Apoplectic journalists have spent more than a week now howling with indignation at GOP vice presidential candidate Sarah Palin's belittling of Barack Obama's so-called community organizing. To recap, she accepted the veep nod quipping, "I guess a small-town mayor is sort of like a ‘community organizer,' except that you have actual responsibilities." Neither Palin nor ex-NYC mayor Rudy Giuliani, who made similar comments, attacked the honorable American tradition of volunteerism, but the media reacted as if their comments were somehow un-American.

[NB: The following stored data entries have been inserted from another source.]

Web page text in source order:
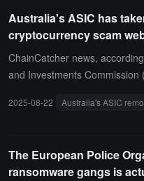
Australia's ASIC has
cryptocurrency scam
ChainCatcher news,
and Investments
n taken down, of which about
protect Australian consumers
2025-08-22 Australia's ASIC
The European Police
ransomware gangs is
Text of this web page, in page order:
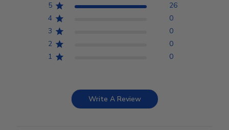
5
26
4
0
3
0
2
0
1
0
Write A Review
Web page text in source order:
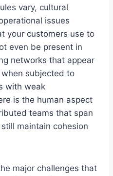
vary, cultural
issues
your customers use to
even be present in
networks that appear
subjected to
with weak
is the human aspect
teams that span
maintain cohesion
major challenges that
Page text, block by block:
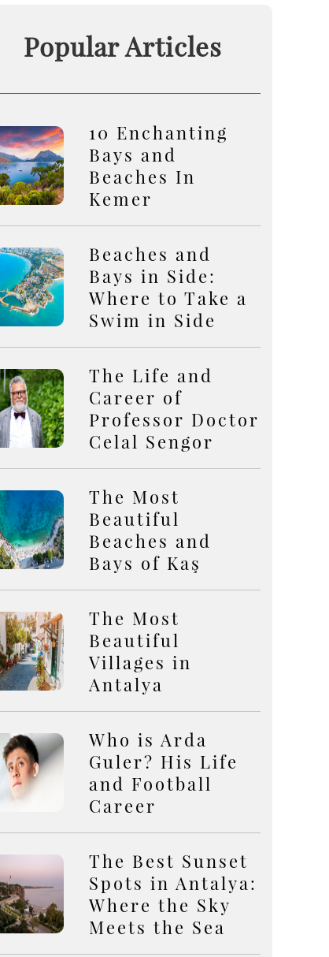
Popular Articles
10 Enchanting
Bays and
Beaches In
Kemer
Beaches and
Bays in Side:
Where to Take a
Swim in Side
The Life and
Career of
Professor Doctor
Celal Sengor
The Most
Beautiful
Beaches and
Bays of Kaş
The Most
Beautiful
Villages in
Antalya
Who is Arda
Guler? His Life
and Football
Career
The Best Sunset
Spots in Antalya:
Where the Sky
Meets the Sea
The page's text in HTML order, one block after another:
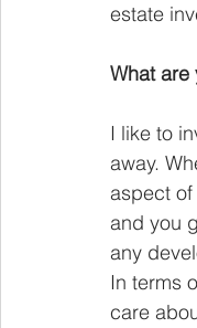
estate
What are
I like to
away.
aspect of
and you
any
In terms
care
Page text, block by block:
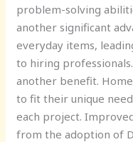
problem-solving
another significant
everyday items,
to hiring
another benefit.
to fit their unique
each project.
from the adoption of
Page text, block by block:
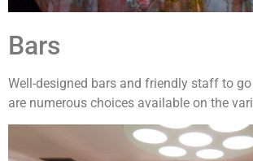
Bars
Well-designed bars and friendly staff to
are numerous choices available on the
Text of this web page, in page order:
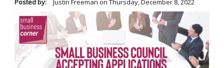
Posted by: Justin Freeman on Thursday, December 8, 2022
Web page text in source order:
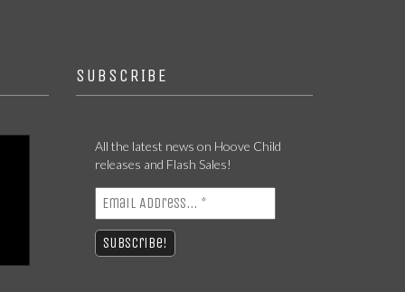
SUBSCRIBE
All the latest news on Hoove Child
releases and Flash Sales!
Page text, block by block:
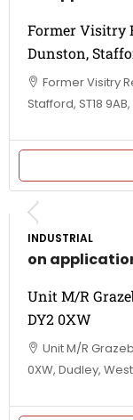
Former Visitry
Dunston,
Former Visitry
Stafford, ST18
INDUSTRIAL
on
Unit M/R
DY2 0XW
Unit M/R
0XW, Dudley,
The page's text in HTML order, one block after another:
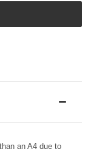
an A4 due to
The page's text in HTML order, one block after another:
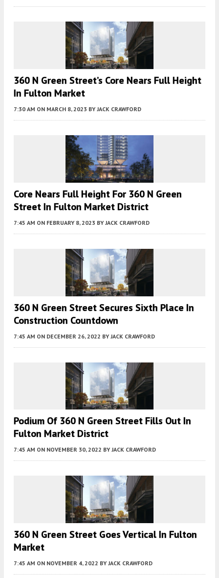
360 N Green Street’s Core Nears Full Height
In Fulton Market
7:30 AM ON MARCH 8, 2023 BY JACK CRAWFORD
Core Nears Full Height For 360 N Green
Street In Fulton Market District
7:45 AM ON FEBRUARY 8, 2023 BY JACK CRAWFORD
360 N Green Street Secures Sixth Place In
Construction Countdown
7:45 AM ON DECEMBER 26, 2022 BY JACK CRAWFORD
Podium Of 360 N Green Street Fills Out In
Fulton Market District
7:45 AM ON NOVEMBER 30, 2022 BY JACK CRAWFORD
360 N Green Street Goes Vertical In Fulton
Market
7:45 AM ON NOVEMBER 4, 2022 BY JACK CRAWFORD
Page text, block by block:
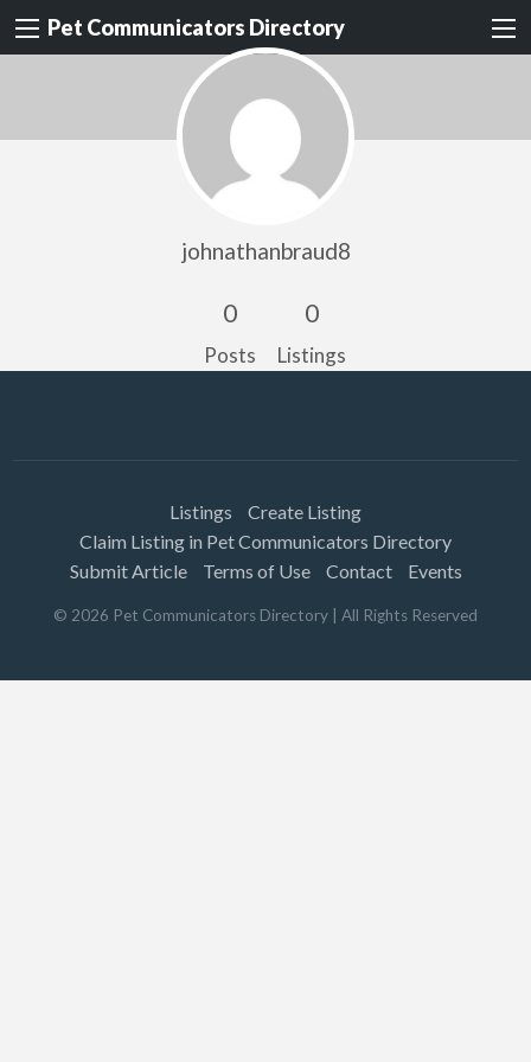
Pet Communicators Directory
johnathanbraud8
0
Posts
0
Listings
Listings
Create Listing
Claim Listing in Pet Communicators Directory
Submit Article
Terms of Use Contact Events
© 2026 Pet Communicators Directory | All Rights Reserved
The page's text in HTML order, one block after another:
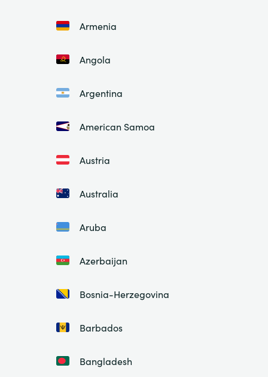
Armenia
Angola
Argentina
American Samoa
Austria
Australia
Aruba
Azerbaijan
Bosnia-Herzegovina
Barbados
Bangladesh
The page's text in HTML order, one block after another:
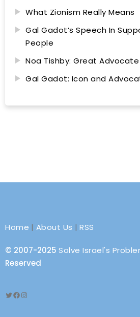
What Zionism Really Means
Gal Gadot’s Speech In
People
Noa Tishby: Great Advocate
Gal Gadot: Icon and
Home | About Us |RSS
© 2007-2025 Solve Israel's
Reserved
Twitter
Facebook
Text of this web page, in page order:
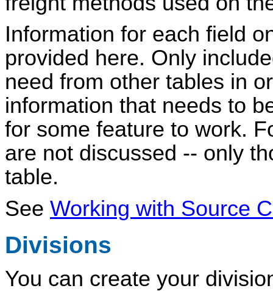
Information for each field
provided here. Only
need from other tables in
information that needs to
for some feature to work.
are not discussed -- only
table.
See Working with Source
Divisions
You can create your
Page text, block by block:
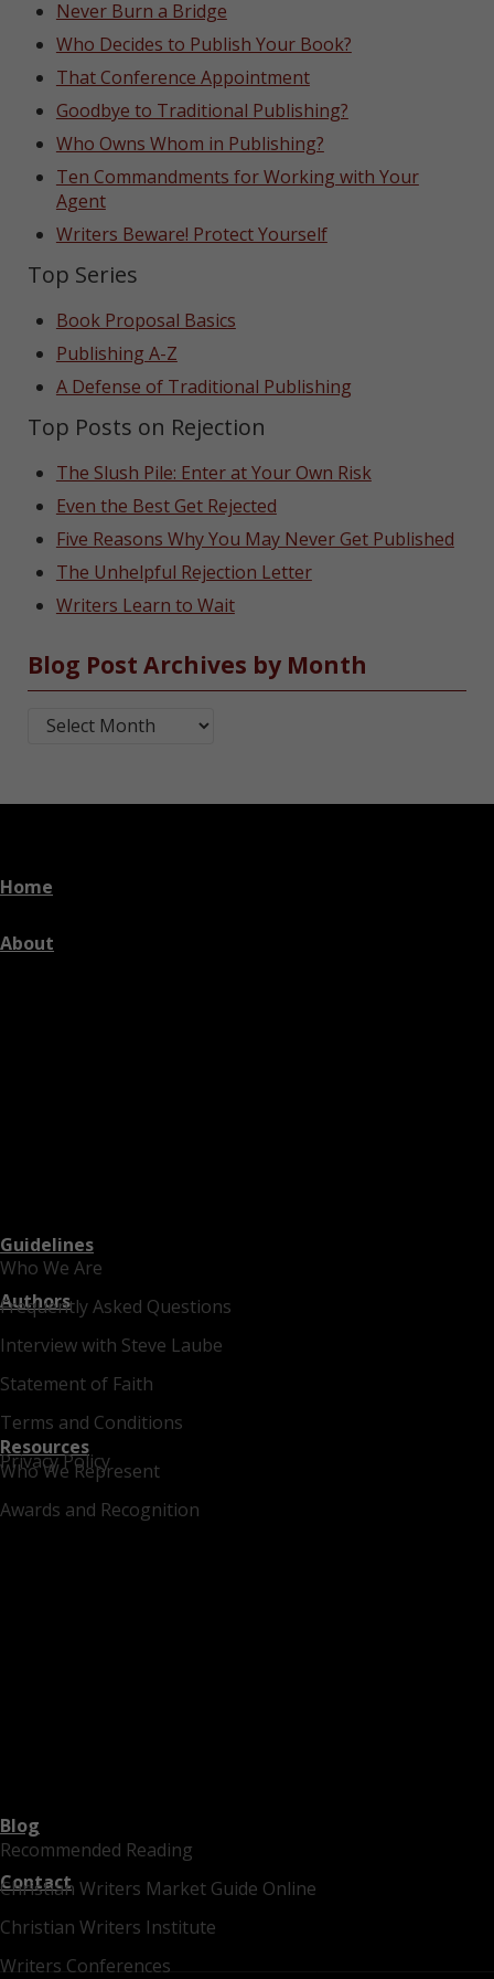
Never Burn a Bridge
Who Decides to Publish Your Book?
That Conference Appointment
Goodbye to Traditional Publishing?
Who Owns Whom in Publishing?
Ten Commandments for Working with Your
Agent
Writers Beware! Protect Yourself
Top Series
Book Proposal Basics
Publishing A-Z
A Defense of Traditional Publishing
Top Posts on Rejection
The Slush Pile: Enter at Your Own Risk
Even the Best Get Rejected
Five Reasons Why You May Never Get Published
The Unhelpful Rejection Letter
Writers Learn to Wait
Blog Post Archives by Month
Blog Post Archives by Month
Home
About
Who We Are
Frequently Asked Questions
Interview with Steve Laube
Statement of Faith
Terms and Conditions
Privacy Policy
Guidelines
Authors
Who We Represent
Awards and Recognition
Resources
Recommended Reading
Christian Writers Market Guide Online
Christian Writers Institute
Writers Conferences
Blog
Contact
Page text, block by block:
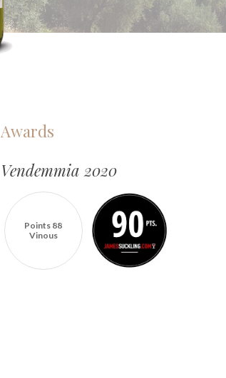
Awards
Vendemmia 2020
Points 88
Vinous
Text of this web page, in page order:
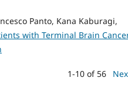
Panto, Kana Kaburagi,
with Terminal Brain
1-10 of 56
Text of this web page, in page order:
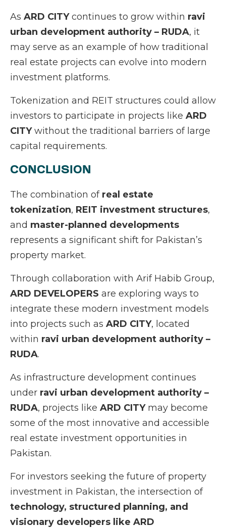
As ARD CITYcontinues to grow within ravi
urban development authority – RUDA, it
may serve as an example of how traditional
real estate projects can evolve into modern
investment platforms.
Tokenization and REIT structures could allow
investors to participate in projects like ARD
CITYwithout the traditional barriers of large
capital requirements.
CONCLUSION
The combination of real estate
tokenization, REIT investment structures,
and master-planned developments
represents a significant shift for Pakistan’s
property market.
Through collaboration with Arif Habib Group,
ARD DEVELOPERS are exploring ways to
integrate these modern investment models
into projects such as ARD CITY, located
within ravi urban development authority –
RUDA.
As infrastructure development continues
under ravi urban development authority –
RUDA, projects like ARD CITYmay become
some of the most innovative and accessible
real estate investment opportunities in
Pakistan.
For investors seeking the future of property
investment in Pakistan, the intersection of
technology, structured planning, and
visionary developers like ARD
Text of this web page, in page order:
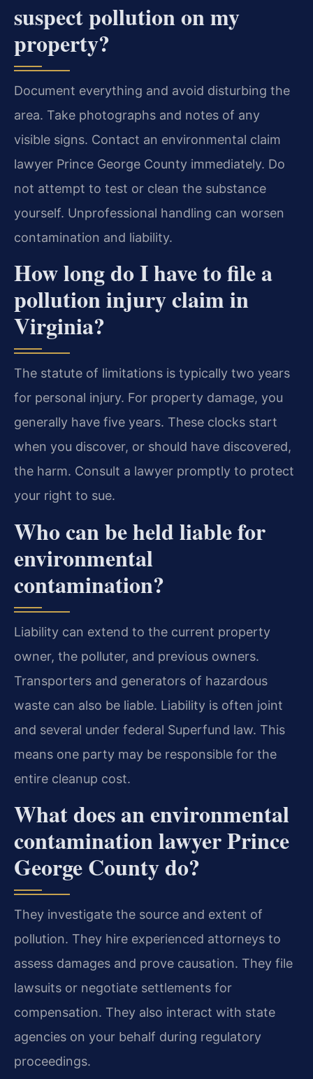
suspect pollution on my
property?
Document everything and avoid disturbing the
area. Take photographs and notes of any
visible signs. Contact an environmental claim
lawyer Prince George County immediately. Do
not attempt to test or clean the substance
yourself. Unprofessional handling can worsen
contamination and liability.
How long do I have to file a
pollution injury claim in
Virginia?
The statute of limitations is typically two years
for personal injury. For property damage, you
generally have five years. These clocks start
when you discover, or should have discovered,
the harm. Consult a lawyer promptly to protect
your right to sue.
Who can be held liable for
environmental
contamination?
Liability can extend to the current property
owner, the polluter, and previous owners.
Transporters and generators of hazardous
waste can also be liable. Liability is often joint
and several under federal Superfund law. This
means one party may be responsible for the
entire cleanup cost.
What does an environmental
contamination lawyer Prince
George County do?
They investigate the source and extent of
pollution. They hire experienced attorneys to
assess damages and prove causation. They file
lawsuits or negotiate settlements for
compensation. They also interact with state
agencies on your behalf during regulatory
proceedings.
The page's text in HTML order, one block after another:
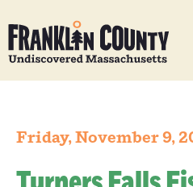
Friday, November 9,
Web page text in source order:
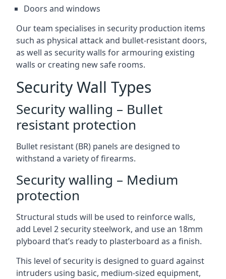
Doors and windows
Our team specialises in security production items
such as physical attack and bullet-resistant doors,
as well as security walls for armouring existing
walls or creating new safe rooms.
Security Wall Types
Security walling – Bullet
resistant protection
Bullet resistant (BR) panels are designed to
withstand a variety of firearms.
Security walling – Medium
protection
Structural studs will be used to reinforce walls,
add Level 2 security steelwork, and use an 18mm
plyboard that’s ready to plasterboard as a finish.
This level of security is designed to guard against
intruders using basic, medium-sized equipment,
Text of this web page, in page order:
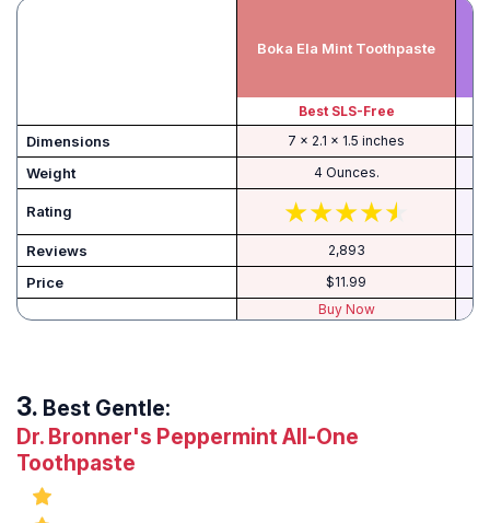
Boka Ela Mint Toothpaste
Best SLS-Free
Dimensions 7 x 2.1 x 1.5 inches
Weight 4 Ounces.
Rating
Reviews 2,893
Price
$11.99
Buy Now
Best Gentle:
Dr. Bronner's Peppermint All-One
Toothpaste
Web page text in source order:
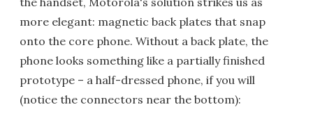
more elegant: magnetic back plates that snap
onto the core phone. Without a back plate, the
phone looks something like a partially finished
prototype – a half-dressed phone, if you will
(notice the connectors near the bottom):
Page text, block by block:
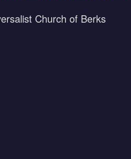
Church of Berks
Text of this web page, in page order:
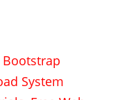
Bootstrap
System
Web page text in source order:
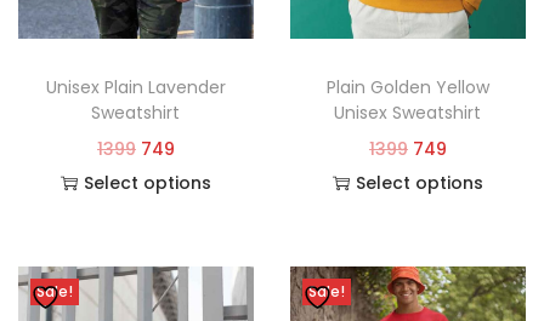
Unisex Plain Lavender
Sweatshirt
1399 749
Select options
Plain Golden Yellow
Unisex Sweatshirt
1399 749
Select options
Sale! Sale!
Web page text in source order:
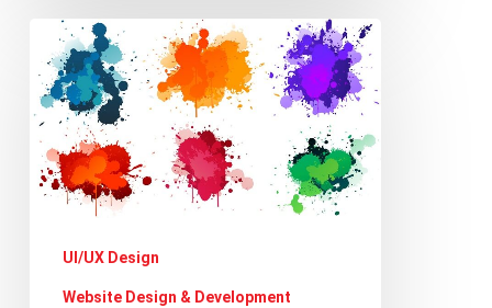
Right
Colour
for
your
Website
UI/UX Design
Website Design & Development
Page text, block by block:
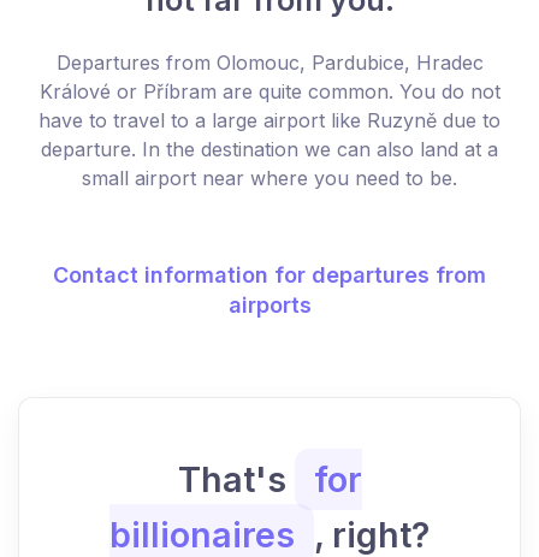
Departures from Olomouc, Pardubice, Hradec
Králové or Příbram are quite common. You do not
have to travel to a large airport like Ruzyně due to
departure. In the destination we can also land at a
small airport near where you need to be.
Contact information for departures from
airports
That's
for
billionaires , right?
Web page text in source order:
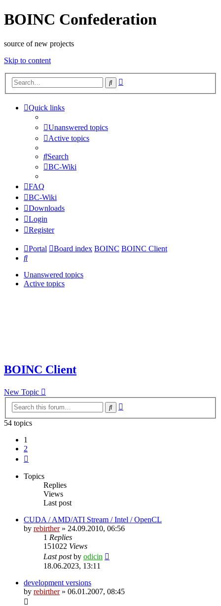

Pious liberal muckrakers ferociously attacked Palin and Giuliani, excoriating them for grinding one of their sacred cows into hamburger. Leading the chorus of indignation was Time magazine's Joe Klein, who described the GOP convention as an "extremely effective bilge festival." It was "infuriating" that Giuliani, who has "come to look like a villain in a Frank Capra movie" and Palin dared to question the value of community organizing whose goal is "to end poverty and promote social justice." Klein ranted: "To describe this service-the first thing he did out of college, the sort of service every college-educated American should perform, in some form or other-as anything other than noble is cheap and tawdry and cynical in the extreme."

If only John Edwards had a better sense of humor. Perhaps those pesky sexual trysts would not have ruined his political career.